I think Paul Campos' response to the shooting at the Holocaust Memorial Museum yesterday is worth pondering.
If radical Muslims had carried out terrorist attacks in Kansas and Washington DC over the past five days, we might be trying to pass legislation giving the president the legal authority to place people in preventive detention, and Daniel Pipes would be implying that we need to round up Arab-Americans (correction: Muslims) and put them in relocation camps.But it was only a couple of old white guys, so our civil liberties remain unthreatened.

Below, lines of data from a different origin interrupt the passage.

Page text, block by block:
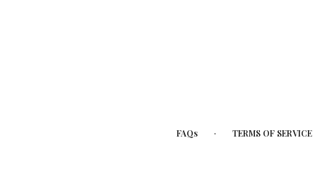
FAQs · TERMS OF SERVICE
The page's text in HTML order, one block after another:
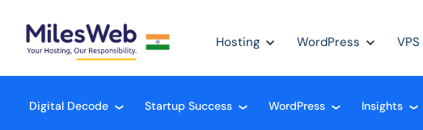
Hosting WordPress
Digital Decode ❮ Startup Success ❮ WordPress ❮ Insights ❮
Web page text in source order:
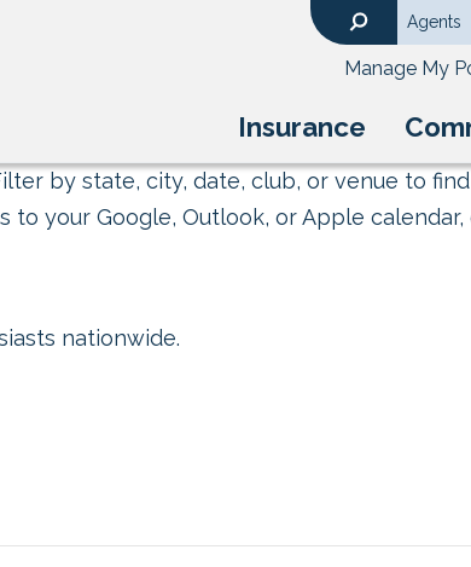
Insurance
Agents
Manage My
by state, city, date, club, or venue to
your Google, Outlook, or Apple
nationwide.
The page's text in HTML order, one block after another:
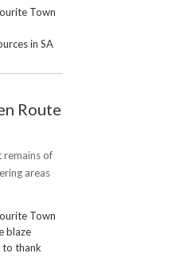
Town
in SA
Route
remains of
areas
Town
blaze
to thank
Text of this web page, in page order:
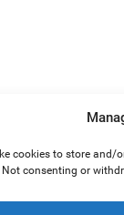
cookies to store
consenting or
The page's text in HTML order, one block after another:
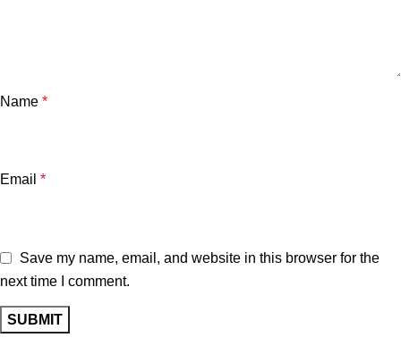
Name *
Email *
Save my name, email, and website in this browser for the
next time I comment.
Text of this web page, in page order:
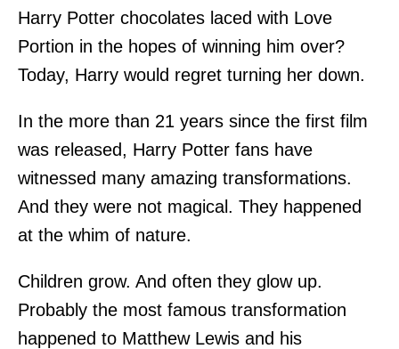
Harry Potter chocolates laced with Love
Portion in the hopes of winning him over?
Today, Harry would regret turning her down.
In the more than 21 years since the first film
was released, Harry Potter fans have
witnessed many amazing transformations.
And they were not magical. They happened
at the whim of nature.
Children grow. And often they glow up.
Probably the most famous transformation
happened to Matthew Lewis and his
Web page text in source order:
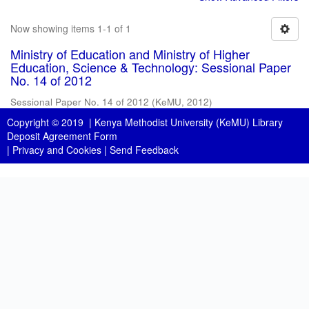
Now showing items 1-1 of 1
Ministry of Education and Ministry of Higher
Education, Science & Technology: Sessional Paper
No. 14 of 2012
Sessional Paper No. 14 of 2012 (KeMU, 2012)
Copyright © 2019 | Kenya Methodist University (KeMU) Library
Deposit Agreement Form
| Privacy and Cookies | Send Feedback
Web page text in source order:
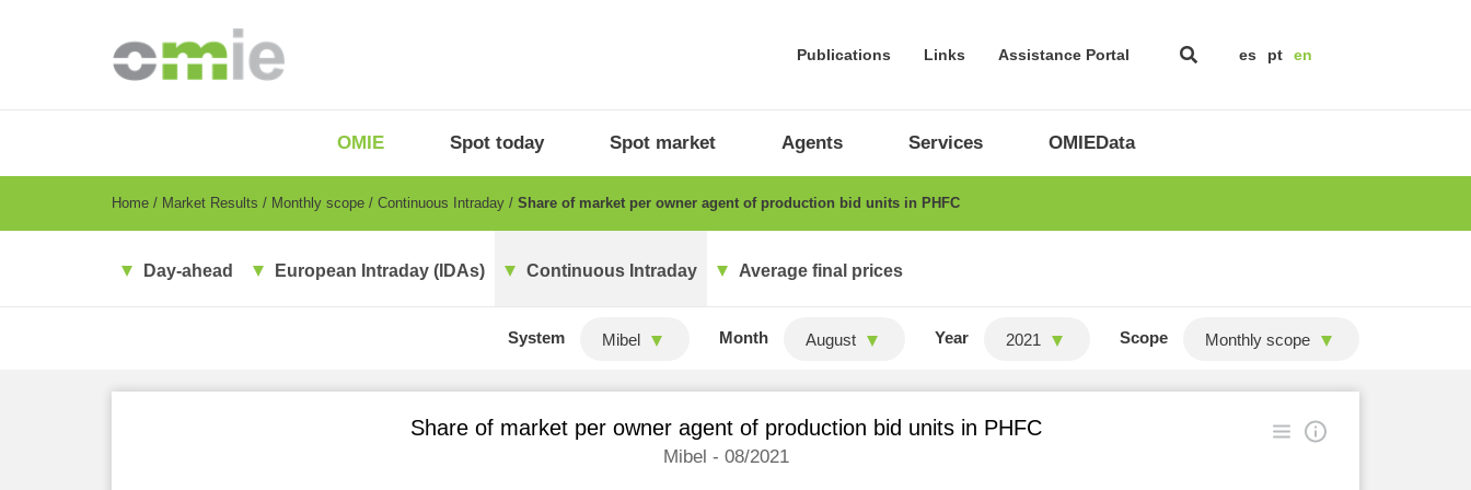
Publications Links Assistance Portal es pt en
EN
OMIE Spot today Spot market Agents Services OMIEData
Breadcrumb
Home Market Results Monthly scope Continuous Intraday Share of market per owner agent of production bid units in PHFC
Day-ahead European Intraday (IDAs) Continuous Intraday Average final prices
System Mibel Month August Year 2021 Scope Monthly scope
Share of market per owner agent of production bid units in PHFC
Mibel - 08/2021
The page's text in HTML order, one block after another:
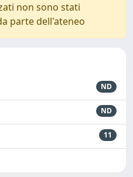
non sono stati
parte dell'ateneo
ND
ND
11
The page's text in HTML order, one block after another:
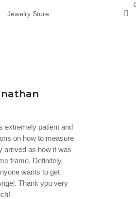
Jewelry Store
extremely patient and
on how to measure
arrived as how it was
frame. Definitely
wants to get
Thank you very
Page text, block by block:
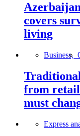
covers
living
Business,
from
must
Express

There's been a startling trend of fringe-right violence recently, from Richard Poplawski to Scott Roeder and now James Von Brunn. But we view these instances of violence as the acts of deranged individuals rather than of groups because they are white men. Campos' hypothetical isn't mere snark, Michelle Malkin wrote an entire book defending the internment on the basis of race in the case of Japanese internment during World War II. Cliff May argued that torture is justified against Muslims because they're Muslim. Republicans have opposed the transfer of terrorists to American prisons on the grounds that our prison facilities might not be able to hold them, and Ed Morrisey is apparently planning his vacation around avoiding the recently relocated Chinese Uighurs. Imagine what attempting to close Gitmo, banning torture, or even withdrawing from Iraq would look like in the aftermath of three attacks perpetrated by Muslim rather than right-wing extremists.
Campos' post implies an unsettling question. How much of the call for "extraordinary measures" in fighting terrorism has to do with the unique challenges of fighting global terrorism, and how much of it has to do with an irrational, orientalist fear of all things Arab and Muslim?